What is needed -
Copy out all lines of the records in which the word "Netflix" appears.

Stored dataset items:
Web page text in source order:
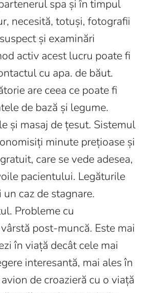
spa și în timpul
necesită, totuși, fotografii
și examinări
activ acest lucru poate fi
cu apa. de băut.
are ceea ce poate fi
de bază și legume.
și masaj de țesut. Sistemul
minute prețioase și
care se vede adesea,
pacientului. Legăturile
caz de stagnare.
Probleme cu
post-muncă. Este mai
în viață decât cele mai
interesantă, mai ales în
de croazieră cu o viață
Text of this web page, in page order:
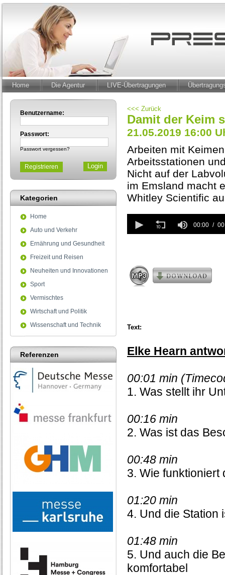
Home Die Agentur LIVE-Übertragungen
Benutzername:
Passwort:
Passwort vergessen?
Registrieren
Kategorien
Home
Auto und Verkehr
Ernährung und Gesundheit
Freizeit und Reisen
Neuheiten und Innovationen
Sport
Vermischtes
Wirtschaft und Politik
Wissenschaft und Technik
Referenzen
<<< Zurück
Damit der Keim
21.05.2019 16:00
Arbeiten mit
Arbeitsstationen
Nicht auf der
im Emsland macht
Whitley Scientific
seconds
of
00:00
Text:
Elke Hearn
00:01 min
1. Was stellt ihr
00:16 min
2. Was ist das
00:48 min
3. Wie
01:20 min
4. Und die Station
01:48 min
5. Und auch die
komfortabel
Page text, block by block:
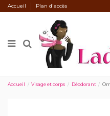
Accueil Plan d'accès
Accueil Visage et corps Déodorant
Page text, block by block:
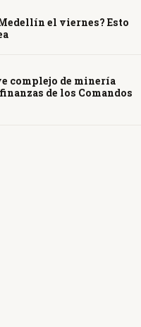
el viernes? Esto
complejo de minería
de los Comandos
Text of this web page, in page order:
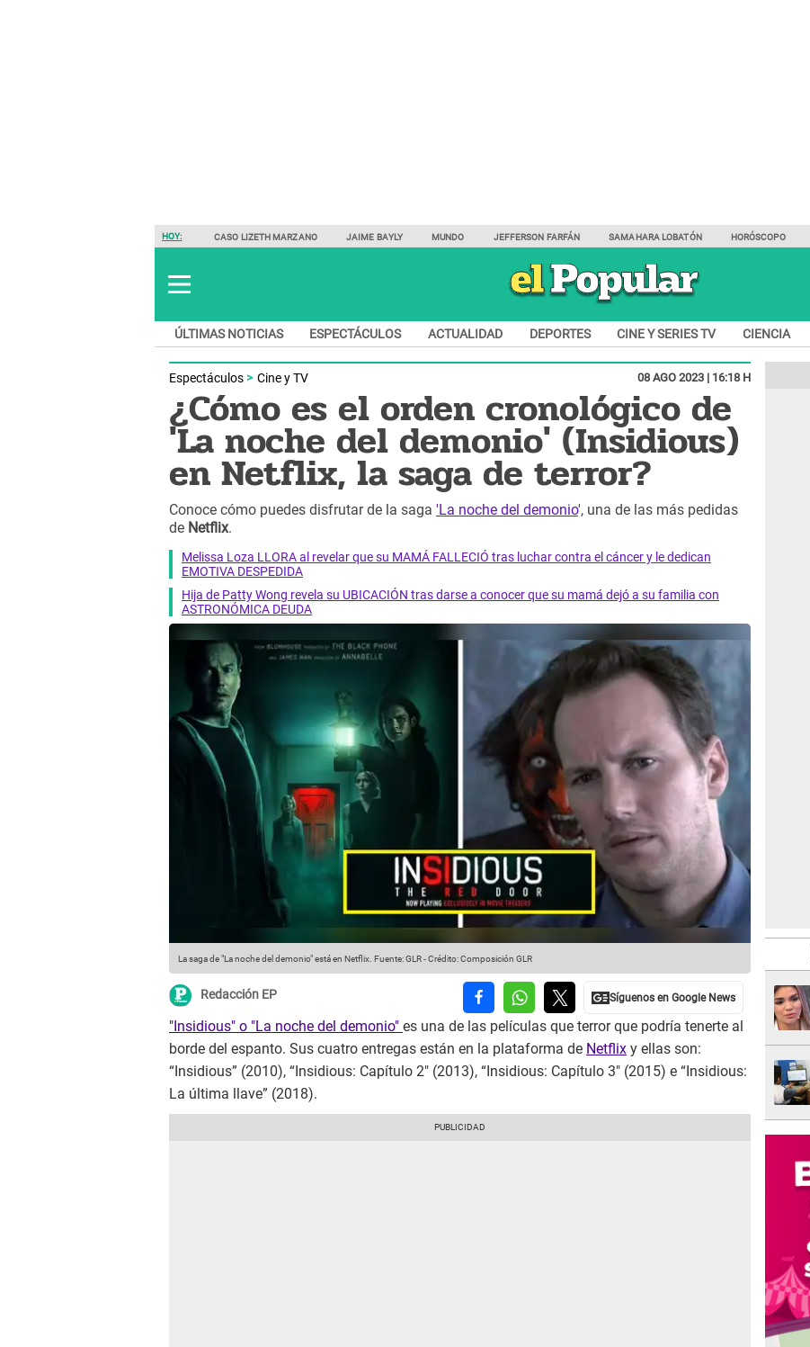
HOY: CASO LIZETH MARZANO JAIME BAYLY MUNDO JEFFERSON FARFÁN SAMAHARA LOBATÓN HORÓSCOPO
ÚLTIMAS NOTICIAS ESPECTÁCULOS ACTUALIDAD DEPORTES CINE Y SERIES TV CIENCIA
Espectáculos Cine y TV 08 AGO 2023 | 16:18 H
¿Cómo es el orden cronológico de
'La noche del demonio' (Insidious)
en Netflix, la saga de terror?
Conoce cómo puedes disfrutar de la saga 'La noche del demonio', una de las más pedidas
de Netflix.
Melissa Loza LLORA al revelar que su MAMÁ FALLECIÓ tras luchar contra el cáncer y le dedican
EMOTIVA DESPEDIDA
Hija de Patty Wong revela su UBICACIÓN tras darse a conocer que su mamá dejó a su familia con
ASTRONÓMICA DEUDA
La saga de "La noche del demonio" está en Netflix. Fuente: GLR-Crédito: Composición GLR
Redacción EP
"Insidious" o "La noche del demonio" es una de las películas que terror que podría tenerte al
borde del espanto. Sus cuatro entregas están en la plataforma de Netflix y ellas son:
“Insidious” (2010), “Insidious: Capítulo 2″ (2013), “Insidious: Capítulo 3″ (2015) e “Insidious:
La última llave” (2018).
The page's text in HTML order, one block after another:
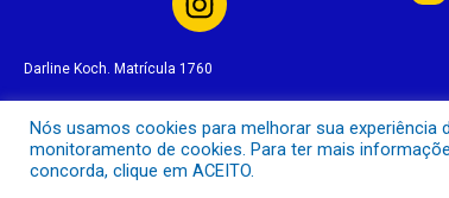
Darline Koch. Matrícula 1760
Todos os direitos reservados a
Nós usamos cookies para melhorar sua
monitoramento de cookies. Para ter mais
concorda, clique em ACEITO.
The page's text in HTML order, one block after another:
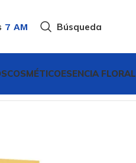
7 AM Búsqueda
COSMÉTICOESENCIA FLORAL
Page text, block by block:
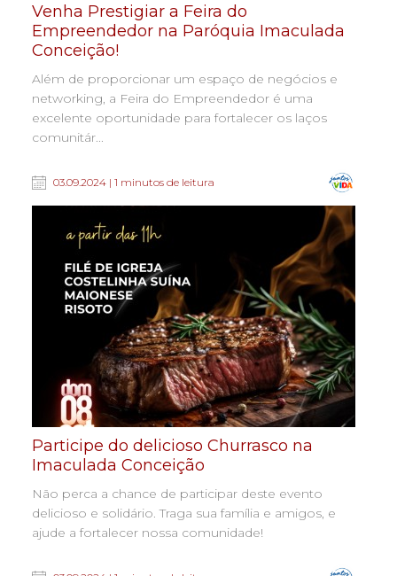
Venha Prestigiar a Feira do
Empreendedor na Paróquia Imaculada
Conceição!
Além de proporcionar um espaço de negócios e
networking, a Feira do Empreendedor é uma
excelente oportunidade para fortalecer os laços
comunitár...
03.09.2024 | 1 minutos de leitura
Participe do delicioso Churrasco na
Imaculada Conceição
Não perca a chance de participar deste evento
delicioso e solidário. Traga sua família e amigos, e
ajude a fortalecer nossa comunidade!
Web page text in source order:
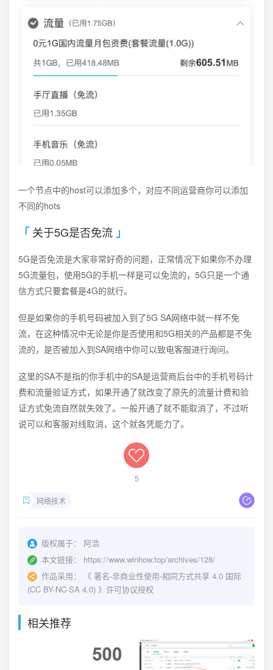
一个节点中的host可以添加多个，对应不同运营商你可以添加
不同的hots
关于5G是否免流
5G是否免流是大家非常好奇的问题，正常情况下如果你不办理
5G流量包，使用5G的手机一样是可以免流的，5G只是一个通
信方式只要套餐是4G的就行。
但是如果你的手机号码被加入到了5G SA网络中就一样不免
流，在这种情况中无论是你是否使用和5G相关的产品都是不免
流的，是否被加入到SA网络中你可以致电客服进行询问。
这里的SA不是指的你手机中的SA是运营商后台中的手机号码计
费和流量验证方式，如果开通了就改变了原先的流量计费和验
证方式免流自然就失效了。一般开通了就不能取消了，不过听
说可以和客服对线取消，这个就各凭能力了。
5
网络技术
版权属于：
阿浩
本文链接：
https://www.winhow.top/archives/128/
作品采用：
《 署名-非商业性使用-相同方式共享 4.0 国际
(CC BY-NC-SA 4.0) 》许可协议授权
相关推荐

Solution to this task -
en Netflix, la saga de terror?
de Netflix.
La saga de "La noche del demonio" está en Netflix. Fuente: GLR-Crédito: Composición GLR
borde del espanto. Sus cuatro entregas están en la plataforma de Netflix y ellas son:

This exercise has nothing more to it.